THE PROBLEM >> Extract the text of each entry below exactly, leaving every image behind.

********

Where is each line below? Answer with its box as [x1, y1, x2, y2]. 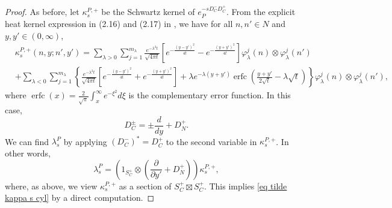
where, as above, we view [5, 179, 98, 192]
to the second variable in [166, 135, 257, 147]
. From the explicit [226, 5, 296, 18]
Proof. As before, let [5, 5, 79, 18]
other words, [5, 146, 51, 159]
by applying [63, 135, 107, 147]
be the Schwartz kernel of [101, 5, 195, 18]
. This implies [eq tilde [204, 179, 287, 192]
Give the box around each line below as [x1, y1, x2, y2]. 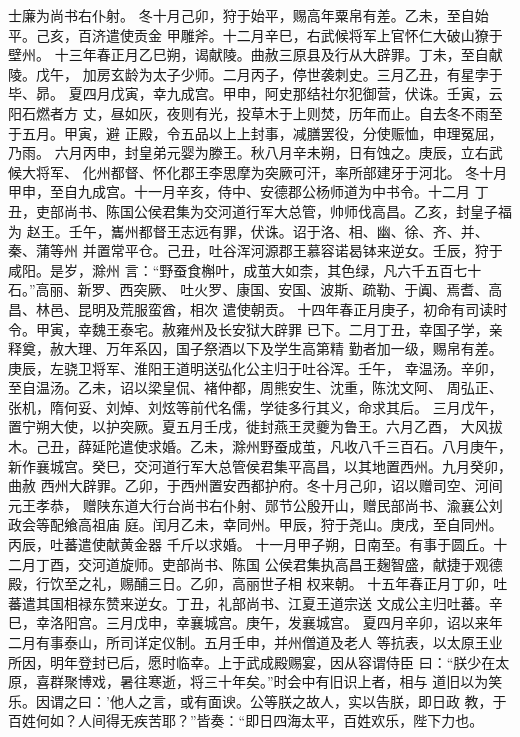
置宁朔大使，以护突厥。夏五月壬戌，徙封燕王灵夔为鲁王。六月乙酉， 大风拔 [8, 416, 503, 437]
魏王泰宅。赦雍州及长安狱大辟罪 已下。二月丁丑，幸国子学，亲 [91, 318, 503, 339]
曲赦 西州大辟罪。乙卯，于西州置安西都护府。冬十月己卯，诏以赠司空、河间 [8, 475, 503, 496]
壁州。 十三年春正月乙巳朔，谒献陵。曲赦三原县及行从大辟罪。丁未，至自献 [8, 44, 503, 65]
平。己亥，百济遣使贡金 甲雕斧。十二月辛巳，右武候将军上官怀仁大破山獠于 [8, 24, 503, 45]
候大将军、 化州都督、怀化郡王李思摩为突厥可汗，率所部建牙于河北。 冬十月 [8, 161, 508, 182]
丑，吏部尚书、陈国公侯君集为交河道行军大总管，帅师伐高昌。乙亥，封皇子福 [8, 200, 512, 221]
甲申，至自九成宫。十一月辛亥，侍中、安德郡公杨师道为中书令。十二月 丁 [8, 181, 489, 202]

********

SOLUTION TO THIS TASK >>
Where is each line below? Answer with its box as [x1, y1, x2, y2]. 
where, as above, we view [5, 179, 98, 192]
to the second variable in [166, 135, 257, 147]
. From the explicit [226, 5, 296, 18]
Proof. As before, let [5, 5, 79, 18]
other words, [5, 146, 51, 159]
by applying [63, 135, 107, 147]
be the Schwartz kernel of [101, 5, 195, 18]
. This implies [eq tilde [204, 179, 287, 192]
Give the box around each line below as [x1, y1, x2, y2]. 
置宁朔大使，以护突厥。夏五月壬戌，徙封燕王灵夔为鲁王。六月乙酉， 大风拔 [8, 416, 503, 437]
魏王泰宅。赦雍州及长安狱大辟罪 已下。二月丁丑，幸国子学，亲 [91, 318, 503, 339]
曲赦 西州大辟罪。乙卯，于西州置安西都护府。冬十月己卯，诏以赠司空、河间 [8, 475, 503, 496]
壁州。 十三年春正月乙巳朔，谒献陵。曲赦三原县及行从大辟罪。丁未，至自献 [8, 44, 503, 65]
平。己亥，百济遣使贡金 甲雕斧。十二月辛巳，右武候将军上官怀仁大破山獠于 [8, 24, 503, 45]
候大将军、 化州都督、怀化郡王李思摩为突厥可汗，率所部建牙于河北。 冬十月 [8, 161, 508, 182]
丑，吏部尚书、陈国公侯君集为交河道行军大总管，帅师伐高昌。乙亥，封皇子福 [8, 200, 512, 221]
甲申，至自九成宫。十一月辛亥，侍中、安德郡公杨师道为中书令。十二月 丁 [8, 181, 489, 202]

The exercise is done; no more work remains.